PROVIDED MATERIAL START
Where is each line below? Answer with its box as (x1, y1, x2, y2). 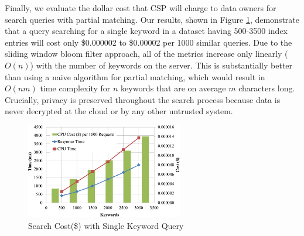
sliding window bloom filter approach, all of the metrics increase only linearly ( (5, 47, 288, 60)
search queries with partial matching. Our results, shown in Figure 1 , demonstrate (5, 13, 300, 25)
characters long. (238, 82, 295, 94)
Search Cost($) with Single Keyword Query (28, 219, 184, 231)
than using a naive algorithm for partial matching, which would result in (5, 70, 265, 83)
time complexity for (40, 82, 111, 94)
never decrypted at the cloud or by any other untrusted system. (5, 105, 233, 117)
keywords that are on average (121, 82, 226, 94)
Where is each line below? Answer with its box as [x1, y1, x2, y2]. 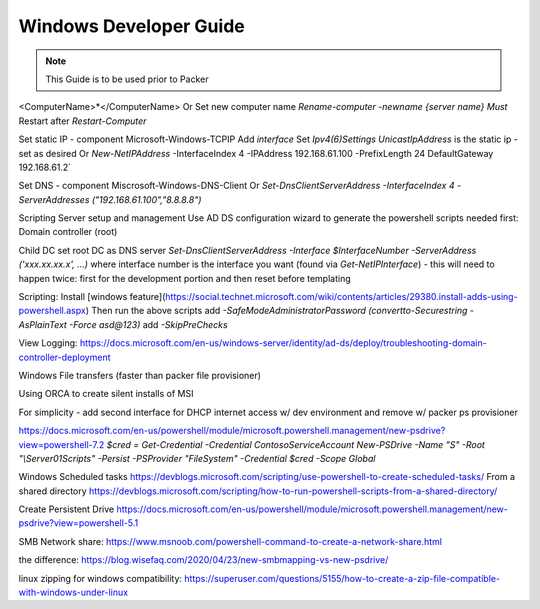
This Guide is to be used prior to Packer [45, 73, 209, 85]
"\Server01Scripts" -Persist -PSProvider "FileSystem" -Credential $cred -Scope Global [18, 452, 376, 464]
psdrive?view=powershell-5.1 [18, 517, 139, 529]
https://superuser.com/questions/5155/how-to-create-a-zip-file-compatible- [184, 572, 500, 584]
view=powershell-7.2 [18, 438, 105, 450]
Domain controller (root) [18, 226, 118, 238]
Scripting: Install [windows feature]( [18, 291, 166, 303]
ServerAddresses [18, 193, 90, 205]
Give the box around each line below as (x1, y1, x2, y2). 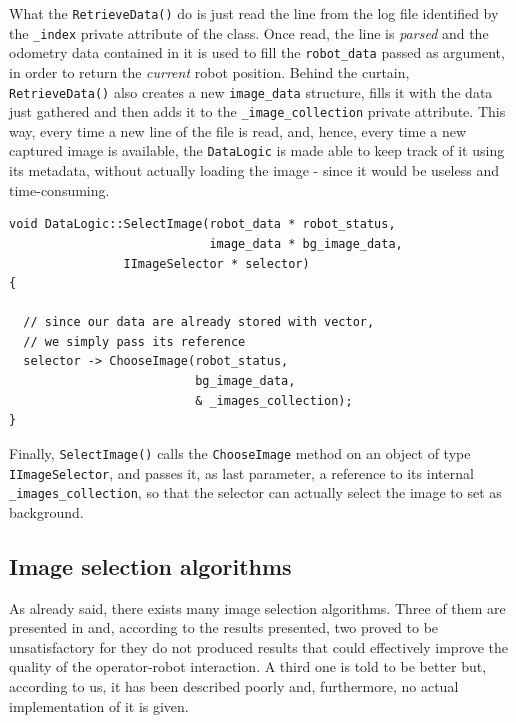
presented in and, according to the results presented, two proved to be (9, 617, 439, 638)
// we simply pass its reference (23, 334, 246, 349)
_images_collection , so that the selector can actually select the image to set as (9, 482, 502, 503)
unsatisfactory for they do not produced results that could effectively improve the (9, 636, 509, 657)
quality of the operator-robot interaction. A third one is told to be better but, (9, 656, 487, 677)
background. (9, 501, 84, 522)
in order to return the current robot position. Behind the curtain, (9, 61, 410, 82)
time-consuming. (9, 179, 110, 200)
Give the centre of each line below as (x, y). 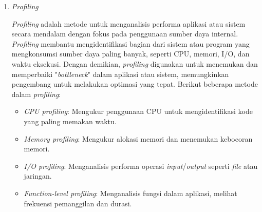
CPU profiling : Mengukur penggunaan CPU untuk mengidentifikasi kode (138, 111)
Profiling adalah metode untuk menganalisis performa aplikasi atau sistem (128, 23)
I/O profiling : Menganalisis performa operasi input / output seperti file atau (141, 166)
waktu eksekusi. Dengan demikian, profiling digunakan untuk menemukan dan (135, 63)
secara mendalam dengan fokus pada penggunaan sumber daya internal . (125, 34)
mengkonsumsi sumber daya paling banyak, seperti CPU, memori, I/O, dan (130, 54)
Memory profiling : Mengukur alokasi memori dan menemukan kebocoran (138, 138)
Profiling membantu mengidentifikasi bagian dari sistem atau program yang (130, 43)
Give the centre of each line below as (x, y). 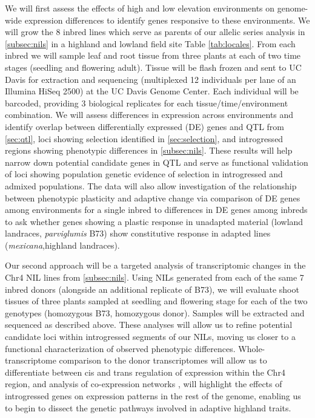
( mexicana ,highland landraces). (62, 245)
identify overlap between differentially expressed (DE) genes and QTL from (145, 126)
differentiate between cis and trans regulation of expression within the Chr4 (145, 372)
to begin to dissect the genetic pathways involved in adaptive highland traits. (148, 407)
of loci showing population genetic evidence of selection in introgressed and (144, 174)
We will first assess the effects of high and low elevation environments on (140, 8)
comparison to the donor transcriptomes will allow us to (163, 360)
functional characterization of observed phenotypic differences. (120, 348)
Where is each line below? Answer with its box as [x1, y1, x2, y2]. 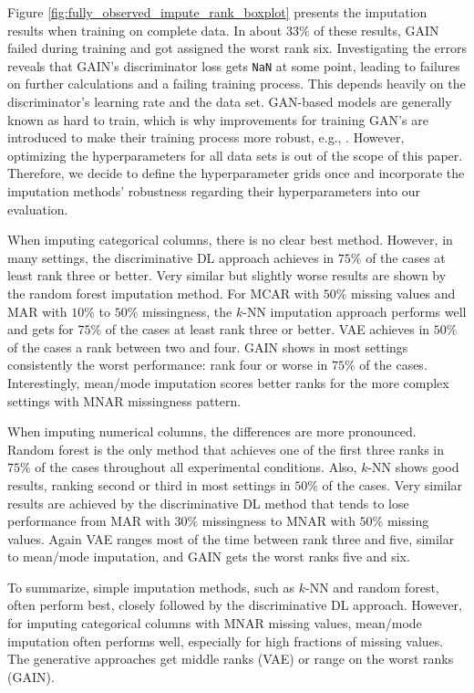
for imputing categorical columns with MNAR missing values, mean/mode [7, 614, 422, 633]
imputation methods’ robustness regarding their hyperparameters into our [7, 182, 421, 200]
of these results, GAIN [314, 20, 439, 39]
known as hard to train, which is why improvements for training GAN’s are [7, 110, 428, 129]
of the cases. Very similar [322, 475, 463, 494]
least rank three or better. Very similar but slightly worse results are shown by [7, 266, 447, 285]
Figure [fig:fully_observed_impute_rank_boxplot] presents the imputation [7, 3, 428, 21]
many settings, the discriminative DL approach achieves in [7, 247, 335, 267]
PROVIDED MATERIAL END
- WHAT TO PRODUCE
The response must contain each line above that holds the string "seperti".

- ANSWER FOR THIS EXERCISE
I/O profiling : Menganalisis performa operasi input / output seperti file atau (141, 166)
mengkonsumsi sumber daya paling banyak, seperti CPU, memori, I/O, dan (130, 54)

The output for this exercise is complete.